The code works, it delivers the right positions, but memory consumption is very high. It seems proportional to the number of points_without_timezone to tag. I often run out of memory (RAM). I used do-block for ArchGDAL feature functions to reduce the memory footprint, but it seems ineffective.
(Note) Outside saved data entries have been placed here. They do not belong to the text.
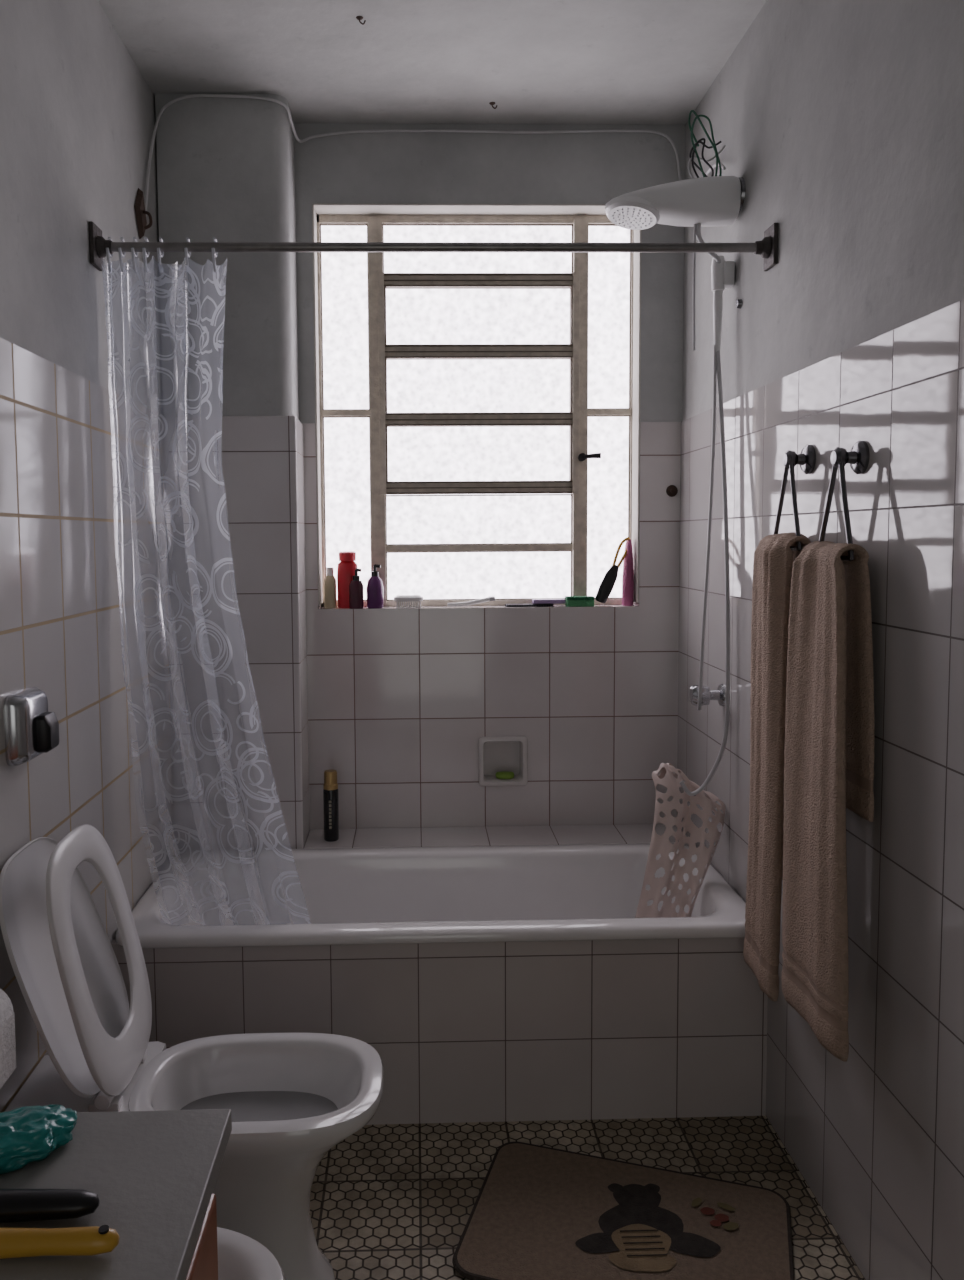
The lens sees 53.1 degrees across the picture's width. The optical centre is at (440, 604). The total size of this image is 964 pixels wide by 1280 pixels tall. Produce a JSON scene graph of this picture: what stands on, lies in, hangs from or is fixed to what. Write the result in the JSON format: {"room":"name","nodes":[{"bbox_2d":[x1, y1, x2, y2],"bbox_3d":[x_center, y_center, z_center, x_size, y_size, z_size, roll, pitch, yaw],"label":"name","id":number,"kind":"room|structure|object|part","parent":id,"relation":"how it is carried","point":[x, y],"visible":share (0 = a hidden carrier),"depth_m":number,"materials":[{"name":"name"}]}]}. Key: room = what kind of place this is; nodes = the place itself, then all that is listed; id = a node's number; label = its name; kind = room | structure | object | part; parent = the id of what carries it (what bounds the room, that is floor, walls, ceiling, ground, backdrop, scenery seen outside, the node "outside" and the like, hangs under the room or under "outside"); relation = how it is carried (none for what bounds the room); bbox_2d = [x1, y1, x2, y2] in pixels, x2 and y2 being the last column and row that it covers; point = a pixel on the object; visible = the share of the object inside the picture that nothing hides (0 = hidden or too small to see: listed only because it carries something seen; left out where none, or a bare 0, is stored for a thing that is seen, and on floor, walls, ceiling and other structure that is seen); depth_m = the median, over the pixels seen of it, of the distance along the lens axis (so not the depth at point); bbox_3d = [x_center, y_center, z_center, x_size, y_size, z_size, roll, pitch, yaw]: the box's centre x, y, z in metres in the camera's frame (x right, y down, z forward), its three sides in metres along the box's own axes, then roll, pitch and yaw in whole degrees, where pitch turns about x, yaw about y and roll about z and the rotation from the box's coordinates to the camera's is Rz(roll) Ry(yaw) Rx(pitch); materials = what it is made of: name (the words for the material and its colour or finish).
{"room":"bathroom","nodes":[
{"label":"bathroom","id":0,"kind":"room"},
{"bbox_2d":[0,0,174,1112],"bbox_3d":[-0.779,-0.002,1.097,0.100,2.575,4.030,-1,4,-1],"label":"wall","id":1,"kind":"structure","parent":0,"point":[78,602],"depth_m":2.02,"materials":[{"name":"tile"}]},
{"bbox_2d":[0,989,15,1088],"bbox_3d":[-0.682,0.630,1.389,0.098,0.132,0.144,-1,4,-1],"label":"toilet paper roll","id":2,"kind":"object","parent":1,"relation":"attached to","point":[7,1017],"visible":1,"depth_m":1.41,"materials":[{"name":"white paper"}]},
{"bbox_2d":[4,687,58,765],"bbox_3d":[-0.715,0.214,1.700,0.056,0.124,0.124,-1,4,-1],"label":"valve","id":3,"kind":"object","parent":1,"relation":"attached to","point":[30,730],"visible":1,"depth_m":1.66,"materials":[{"name":"silver metal"}]},
{"bbox_2d":[134,188,152,238],"bbox_3d":[-0.760,-1.009,2.486,0.037,0.130,0.080,-1,4,-1],"label":"wall hook","id":4,"kind":"object","parent":1,"relation":"attached to","point":[139,206],"visible":1,"depth_m":2.48,"materials":[{"name":"brown metal"}]},
{"bbox_2d":[155,93,298,419],"bbox_3d":[-0.603,-0.972,2.764,0.357,0.875,0.180,-1,4,-1],"label":"wall column","id":5,"kind":"structure","parent":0,"point":[226,166],"depth_m":2.67,"materials":[{"name":"paint"}]},
{"bbox_2d":[163,416,309,855],"bbox_3d":[-0.587,0.313,2.849,0.370,1.700,0.190,-1,4,-1],"label":"wall pillar","id":6,"kind":"structure","parent":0,"point":[259,460],"depth_m":2.74,"materials":[{"name":"tile"}]},
{"bbox_2d":[98,0,766,124],"bbox_3d":[0.016,-1.335,1.050,1.710,0.080,4.080,-1,4,-1],"label":"ceiling","id":7,"kind":"structure","parent":0,"point":[570,62],"depth_m":2.43,"materials":[{"name":"paint"}]},
{"bbox_2d":[356,16,365,24],"bbox_3d":[-0.188,-1.370,2.263,0.020,0.016,0.020,3,6,43],"label":"ceiling hook","id":8,"kind":"object","parent":7,"relation":"attached to","point":[359,18],"visible":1,"depth_m":2.26,"materials":[{"name":"grey metal"}]},
{"bbox_2d":[111,938,767,1124],"bbox_3d":[0.005,0.983,2.232,1.510,0.441,0.025,-1,4,-1],"label":"wall","id":9,"kind":"structure","parent":0,"point":[647,1028],"depth_m":2.22,"materials":[{"name":"tile"}]},
{"bbox_2d":[294,123,684,828],"bbox_3d":[-0.025,-0.142,3.033,1.610,2.575,0.210,-1,4,-1],"label":"wall","id":10,"kind":"structure","parent":0,"point":[401,701],"depth_m":2.95,"materials":[{"name":"tile"}]},
{"bbox_2d":[324,567,336,607],"bbox_3d":[-0.340,-0.052,2.981,0.038,0.126,0.038,-1,4,-1],"label":"lotion bottle","id":11,"kind":"object","parent":10,"relation":"on","point":[330,594],"visible":1,"depth_m":2.97,"materials":[{"name":"beige plastic"}]},
{"bbox_2d":[337,551,357,607],"bbox_3d":[-0.287,-0.076,2.980,0.060,0.174,0.054,2,5,35],"label":"shampoo bottle","id":12,"kind":"object","parent":10,"relation":"on","point":[347,565],"visible":0.86,"depth_m":2.96,"materials":[{"name":"red plastic"}]},
{"bbox_2d":[349,568,363,608],"bbox_3d":[-0.258,-0.049,2.953,0.044,0.123,0.044,-1,4,-1],"label":"pump bottle","id":13,"kind":"object","parent":10,"relation":"on","point":[356,595],"visible":1,"depth_m":2.94,"materials":[{"name":"plastic"}]},
{"bbox_2d":[366,564,383,608],"bbox_3d":[-0.201,-0.056,2.964,0.054,0.135,0.054,-1,4,-1],"label":"pump bottle","id":14,"kind":"object","parent":10,"relation":"on","point":[374,589],"visible":1,"depth_m":2.95,"materials":[{"name":"purple plastic"}]},
{"bbox_2d":[394,595,422,607],"bbox_3d":[-0.098,-0.009,2.970,0.090,0.038,0.034,-1,4,-1],"label":"brush","id":15,"kind":"object","parent":10,"relation":"on","point":[415,600],"visible":1,"depth_m":2.96,"materials":[{"name":"white plastic"}]},
{"bbox_3d":[-0.098,-0.018,2.969,0.090,0.018,0.034,-1,4,-1],"label":"handle","id":16,"kind":"part","parent":15,"relation":"part of","materials":[{"name":"white plastic"}]},
{"bbox_2d":[145,94,725,215],"bbox_3d":[-0.027,-1.214,2.630,1.505,0.372,0.458,-1,4,-1],"label":"cable","id":17,"kind":"object","parent":10,"relation":"attached to","point":[165,106],"visible":0.94,"depth_m":2.83,"materials":[{"name":"white plastic"}]},
{"bbox_2d":[447,596,494,606],"bbox_3d":[0.095,-0.008,2.975,0.147,0.030,0.040,-1,4,-1],"label":"razor","id":18,"kind":"object","parent":10,"relation":"on","point":[490,598],"visible":1,"depth_m":2.97,"materials":[{"name":"white plastic"}]},
{"bbox_2d":[317,214,633,606],"bbox_3d":[0.113,-0.595,2.975,0.982,1.204,0.089,-1,4,-1],"label":"window","id":19,"kind":"structure","parent":10,"relation":"in","point":[476,407],"depth_m":3.00,"materials":[{"name":"glass"}]},
{"bbox_3d":[0.120,-0.678,2.977,0.617,0.674,0.035,-1,4,-1],"label":"sash","id":20,"kind":"part","parent":19,"relation":"part of","materials":[{"name":"glass"}]},
{"bbox_2d":[312,203,641,604],"bbox_3d":[0.114,-0.599,2.943,0.982,1.192,0.084,-1,4,-1],"label":"window frame","id":21,"kind":"structure","parent":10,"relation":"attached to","point":[317,208],"depth_m":2.91,"materials":[{"name":"paint"}]},
{"bbox_2d":[479,736,527,785],"bbox_3d":[0.194,0.482,3.001,0.151,0.154,0.072,-1,4,-1],"label":"soap dish","id":22,"kind":"object","parent":10,"relation":"attached to","point":[496,753],"visible":1,"depth_m":3.03,"materials":[{"name":"ceramic"}]},
{"bbox_2d":[495,771,513,778],"bbox_3d":[0.201,0.532,3.001,0.060,0.021,0.036,-1,4,-1],"label":"soap bar","id":23,"kind":"object","parent":22,"relation":"in","point":[502,774],"visible":1,"depth_m":2.99,"materials":[{"name":"green"}]},
{"bbox_2d":[505,604,553,606],"bbox_3d":[0.277,0.003,2.982,0.150,0.008,0.037,-1,4,-1],"label":"comb","id":24,"kind":"object","parent":10,"relation":"on","point":[506,605],"visible":1,"depth_m":2.97,"materials":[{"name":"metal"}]},
{"bbox_2d":[532,599,564,603],"bbox_3d":[0.337,-0.010,2.992,0.100,0.013,0.040,-1,4,-1],"label":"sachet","id":25,"kind":"object","parent":24,"relation":"on","point":[534,601],"visible":1,"depth_m":2.97,"materials":[{"name":"purple plastic"}]},
{"bbox_2d":[565,596,594,606],"bbox_3d":[0.432,-0.009,2.984,0.086,0.030,0.046,-1,4,-1],"label":"sponge","id":26,"kind":"object","parent":10,"relation":"on","point":[571,601],"visible":1,"depth_m":2.96,"materials":[{"name":"plastic"}]},
{"bbox_2d":[595,537,629,602],"bbox_3d":[0.533,-0.105,2.980,0.110,0.205,0.016,-1,4,-1],"label":"bath brush","id":27,"kind":"object","parent":10,"relation":"on","point":[607,584],"visible":1,"depth_m":2.98,"materials":[{"name":"black plastic"}]},
{"bbox_3d":[0.559,-0.159,2.977,0.058,0.098,0.009,-1,4,-1],"label":"handle","id":28,"kind":"part","parent":27,"relation":"part of","materials":[{"name":"fabric"}]},
{"bbox_2d":[622,540,633,605],"bbox_3d":[0.583,-0.099,2.992,0.037,0.205,0.050,-1,4,-1],"label":"bottle","id":29,"kind":"object","parent":10,"relation":"on","point":[628,572],"visible":0.97,"depth_m":2.98,"materials":[{"name":"pink plastic"}]},
{"bbox_2d":[666,485,677,496],"bbox_3d":[0.706,-0.344,2.921,0.036,0.036,0.024,-1,4,-1],"label":"plug","id":30,"kind":"object","parent":10,"relation":"attached to","point":[671,490],"visible":1,"depth_m":2.92,"materials":[{"name":"black plastic"}]},
{"bbox_2d":[310,1116,864,1279],"bbox_3d":[0.035,1.315,1.211,1.710,0.080,4.030,-1,4,-1],"label":"floor","id":31,"kind":"structure","parent":0,"point":[388,1201],"depth_m":2.05,"materials":[{"name":"tile"}]},
{"bbox_2d":[0,1109,231,1279],"bbox_3d":[-0.449,0.920,0.609,0.514,0.800,0.714,-1,4,-1],"label":"vanity","id":32,"kind":"object","parent":31,"relation":"on","point":[153,1175],"visible":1,"depth_m":0.84,"materials":[{"name":"grey stone"}]},
{"bbox_2d":[0,1104,77,1173],"bbox_3d":[-0.399,0.483,0.873,0.132,0.032,0.082,-2,4,-24],"label":"plastic bag","id":33,"kind":"object","parent":32,"relation":"on","point":[28,1134],"visible":1,"depth_m":0.87,"materials":[{"name":"teal plastic"}]},
{"bbox_2d":[0,1189,99,1222],"bbox_3d":[-0.379,0.495,0.791,0.195,0.022,0.032,-1,4,-1],"label":"brush","id":34,"kind":"object","parent":32,"relation":"on","point":[16,1205],"visible":1,"depth_m":0.78,"materials":[{"name":"black plastic"}]},
{"bbox_2d":[0,1225,119,1258],"bbox_3d":[-0.353,0.497,0.749,0.204,0.020,0.022,-1,4,-1],"label":"utility knife","id":35,"kind":"object","parent":32,"relation":"on","point":[92,1240],"visible":1,"depth_m":0.74,"materials":[{"name":"yellow plastic"}]},
{"bbox_3d":[-0.210,0.874,0.782,0.013,0.625,0.290,-1,4,-1],"label":"door","id":36,"kind":"part","parent":32,"relation":"part of","materials":[{"name":"red wood"}]},
{"bbox_2d":[0,825,383,1279],"bbox_3d":[-0.418,0.819,1.706,0.634,0.848,0.340,-1,4,-1],"label":"toilet","id":37,"kind":"object","parent":31,"relation":"on","point":[291,1098],"visible":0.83,"depth_m":1.68,"materials":[{"name":"white ceramic"}]},
{"bbox_3d":[-0.650,0.623,1.686,0.151,0.406,0.340,-1,4,-1],"label":"lid","id":38,"kind":"part","parent":37,"relation":"part of","materials":[{"name":"plastic"}]},
{"bbox_3d":[-0.591,0.611,1.687,0.109,0.429,0.336,-1,4,-1],"label":"seat","id":39,"kind":"part","parent":37,"relation":"part of","materials":[{"name":"plastic"}]},
{"bbox_2d":[217,1227,285,1279],"bbox_3d":[-0.442,1.058,1.230,0.493,0.438,0.324,-1,4,-1],"label":"bidet","id":40,"kind":"object","parent":31,"relation":"on","point":[240,1256],"visible":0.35,"depth_m":1.31,"materials":[{"name":"white ceramic"}]},
{"bbox_2d":[115,843,745,948],"bbox_3d":[-0.002,0.909,2.503,1.504,0.381,0.613,-1,4,-1],"label":"bathtub","id":41,"kind":"object","parent":31,"relation":"on","point":[582,892],"visible":0.41,"depth_m":2.71,"materials":[{"name":"white ceramic"}]},
{"bbox_2d":[635,763,725,917],"bbox_3d":[0.579,0.650,2.488,0.324,0.449,0.157,-3,5,-38],"label":"bath mat","id":42,"kind":"object","parent":41,"relation":"in","point":[662,845],"visible":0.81,"depth_m":2.48,"materials":[{"name":"plastic"}]},
{"bbox_2d":[304,824,688,848],"bbox_3d":[0.172,0.925,2.914,1.140,0.460,0.185,-1,4,-1],"label":"ledge","id":43,"kind":"object","parent":31,"relation":"on","point":[623,833],"visible":0.2,"depth_m":2.89,"materials":[{"name":"tile"}]},
{"bbox_2d":[323,769,338,841],"bbox_3d":[-0.325,0.597,2.860,0.045,0.209,0.046,-1,4,-1],"label":"bottle","id":44,"kind":"object","parent":43,"relation":"on","point":[330,786],"visible":1,"depth_m":2.84,"materials":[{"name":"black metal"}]},
{"bbox_2d":[452,1142,794,1279],"bbox_3d":[0.364,1.218,1.875,0.610,0.015,0.413,1,4,18],"label":"bath rug","id":45,"kind":"object","parent":31,"relation":"on","point":[538,1212],"visible":1,"depth_m":1.88,"materials":[{"name":"beige fabric"}]},
{"bbox_2d":[677,0,963,1279],"bbox_3d":[0.830,-0.016,1.139,0.100,2.575,4.030,-1,4,-1],"label":"wall","id":46,"kind":"structure","parent":0,"point":[841,122],"depth_m":1.74,"materials":[{"name":"tile"}]},
{"bbox_2d":[89,221,777,270],"bbox_3d":[-0.008,-0.800,2.158,1.522,0.090,0.065,-1,4,-1],"label":"curtain rod","id":47,"kind":"object","parent":46,"relation":"attached to","point":[767,248],"visible":0.99,"depth_m":2.15,"materials":[{"name":"metal"}]},
{"bbox_2d":[106,237,310,924],"bbox_3d":[-0.531,-0.015,2.224,0.441,1.614,0.096,-1,4,-1],"label":"shower curtain","id":48,"kind":"object","parent":47,"relation":"hanging from","point":[202,453],"visible":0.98,"depth_m":2.21,"materials":[{"name":"plastic"}]},
{"bbox_2d":[605,110,744,795],"bbox_3d":[0.582,-0.369,2.434,0.334,1.734,0.133,-1,4,-1],"label":"shower","id":49,"kind":"object","parent":46,"relation":"attached to","point":[713,201],"visible":0.97,"depth_m":2.40,"materials":[{"name":"white plastic"}]},
{"bbox_2d":[688,684,724,705],"bbox_3d":[0.702,0.240,2.542,0.088,0.060,0.060,-1,4,-1],"label":"shower valve","id":50,"kind":"object","parent":46,"relation":"attached to","point":[707,694],"visible":0.97,"depth_m":2.53,"materials":[{"name":"silver metal"}]},
{"bbox_3d":[0.684,0.240,2.542,0.053,0.053,0.059,-1,4,-1],"label":"knob","id":51,"kind":"part","parent":50,"relation":"part of","materials":[{"name":"silver metal"}]},
{"bbox_3d":[0.726,0.240,2.543,0.040,0.060,0.060,-1,4,-1],"label":"stem","id":52,"kind":"part","parent":50,"relation":"part of","materials":[{"name":"silver metal"}]},
{"bbox_2d":[735,299,741,308],"bbox_3d":[0.741,-0.747,2.394,0.012,0.024,0.024,-1,4,-1],"label":"cap","id":53,"kind":"object","parent":46,"relation":"attached to","point":[738,304],"visible":1,"depth_m":2.39,"materials":[{"name":"silver metal"}]},
{"bbox_2d":[773,445,815,550],"bbox_3d":[0.730,-0.218,1.975,0.053,0.216,0.148,-1,4,-1],"label":"towel ring","id":54,"kind":"object","parent":46,"relation":"attached to","point":[806,459],"visible":0.87,"depth_m":1.95,"materials":[{"name":"black metal"}]},
{"bbox_2d":[743,532,811,1000],"bbox_3d":[0.704,0.326,2.014,0.092,0.950,0.199,-1,4,-1],"label":"towel","id":55,"kind":"object","parent":54,"relation":"hanging from","point":[774,558],"visible":0.75,"depth_m":1.96,"materials":[{"name":"beige fabric"}]},
{"bbox_2d":[819,441,869,560],"bbox_3d":[0.737,-0.188,1.746,0.053,0.216,0.148,-1,4,-1],"label":"towel ring","id":56,"kind":"object","parent":46,"relation":"attached to","point":[858,457],"visible":0.83,"depth_m":1.73,"materials":[{"name":"black metal"}]},
{"bbox_2d":[781,541,873,1061],"bbox_3d":[0.709,0.331,1.748,0.094,0.890,0.257,-1,4,-1],"label":"towel","id":57,"kind":"object","parent":56,"relation":"hanging from","point":[829,750],"visible":1,"depth_m":1.71,"materials":[{"name":"beige fabric"}]}
]}
Any advice to improve it ? Should I release features in some way to avoid memory leaks ? Thx
# SET UP ###################################################################
using Revise, ArchGDAL, HTTP, DataFrames, ZipFile
# Points that need timezones
points_without_timezone = [
(longitude = 1.834, latitude = 50.136),
(longitude = 3.0975, latitude = 50.57),
(longitude = -1.939833, latitude = 49.725167),
(longitude = -0.456167, latitude = 49.18),
(longitude = 1.181667, latitude = 49.383),
(longitude = 4.155333, latitude = 49.209667),
(longitude = -4.412, latitude = 48.444167),
(longitude = -3.473167, latitude = 48.825833),
(longitude = -1.734, latitude = 48.068833),
(longitude = 0.110167, latitude = 48.4455),
(longitude = 2.384333, latitude = 48.716833),
(longitude = 4.02, latitude = 48.324667),
(longitude = 5.959833, latitude = 48.581),
(longitude = 7.640333, latitude = 48.5495),
(longitude = -3.218333, latitude = 47.294333),
(longitude = -1.608833, latitude = 47.15),
(longitude = 0.727333, latitude = 47.4445),
(longitude = 2.359833, latitude = 47.059167),
(longitude = 5.088333, latitude = 47.267833),
(longitude = 7.51, latitude = 47.614333),
(longitude = -1.4115, latitude = 46.046833),
(longitude = 0.314333, latitude = 46.593833),
(longitude = 1.175, latitude = 45.861167),
(longitude = 3.149333, latitude = 45.786833),
(longitude = 3.764, latitude = 45.0745),
(longitude = 5.077833, latitude = 45.7265),
(longitude = -0.691333, latitude = 44.830667),
(longitude = 1.396667, latitude = 44.745),
(longitude = 3.0195, latitude = 44.1185),
(longitude = 4.733, latitude = 44.581167),
(longitude = 6.502333, latitude = 44.565667),
(longitude = -0.500167, latitude = 43.909833),
(longitude = 0.0, latitude = 43.188),
(longitude = 1.106833, latitude = 43.005333),
(longitude = 1.378833, latitude = 43.621),
(longitude = 3.963167, latitude = 43.577),
(longitude = 5.216, latitude = 43.437667),
(longitude = 5.940833, latitude = 43.079333),
(longitude = 7.209, latitude = 43.648833),
(longitude = 2.872833, latitude = 42.737167),
(longitude = 8.792667, latitude = 41.918),
(longitude = 9.485167, latitude = 42.540667),
(longitude = 47.289667, latitude = -11.582667),
(longitude = 42.712, latitude = -17.054667),
(longitude = 40.340667, latitude = -22.344167),
(longitude = 54.520667, latitude = -15.887667),
(longitude = 55.528667, latitude = -20.8925),
(longitude = 77.569167, latitude = -37.795167),
(longitude = 51.856667, latitude = -46.4325),
(longitude = 70.243333, latitude = -49.352333),
(longitude = 45.282833, latitude = -12.8055),
(longitude = -56.179167, latitude = 46.766333),
(longitude = -61.004, latitude = 16.335),
(longitude = -62.852167, latitude = 17.9015),
(longitude = -61.516333, latitude = 16.264),
(longitude = -60.875333, latitude = 14.7745),
(longitude = -60.995667, latitude = 14.595333),
(longitude = -54.031667, latitude = 5.4855),
(longitude = -52.365333, latitude = 4.822333),
(longitude = -51.804667, latitude = 3.890667),
(longitude = -54.028333, latitude = 3.640167),
(longitude = 140.001, latitude = -66.663167),
]
# RETRIEVE TIMEZONE ##################################################################
function get_timezone(points = Array{Tuple{Real,Real},1})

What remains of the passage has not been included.